Your task
Please say how many lines in the records below contain the word "College", giving the number alone.

[Records drawn from a dataset]

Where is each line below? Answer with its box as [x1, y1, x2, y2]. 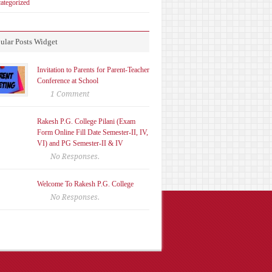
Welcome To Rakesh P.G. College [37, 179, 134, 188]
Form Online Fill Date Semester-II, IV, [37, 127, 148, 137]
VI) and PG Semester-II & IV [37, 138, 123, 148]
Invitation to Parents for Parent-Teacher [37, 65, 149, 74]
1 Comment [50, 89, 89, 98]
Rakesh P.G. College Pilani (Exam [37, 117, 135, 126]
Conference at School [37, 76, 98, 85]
--
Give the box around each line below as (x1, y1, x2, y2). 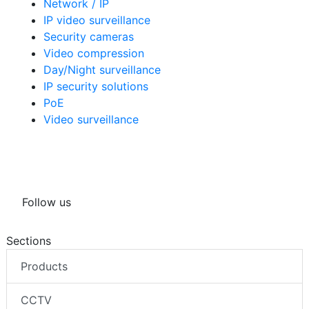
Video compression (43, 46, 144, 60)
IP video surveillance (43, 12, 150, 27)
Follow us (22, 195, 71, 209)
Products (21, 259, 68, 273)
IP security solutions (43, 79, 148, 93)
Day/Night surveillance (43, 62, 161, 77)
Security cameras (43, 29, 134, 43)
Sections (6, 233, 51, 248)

Expected answer
2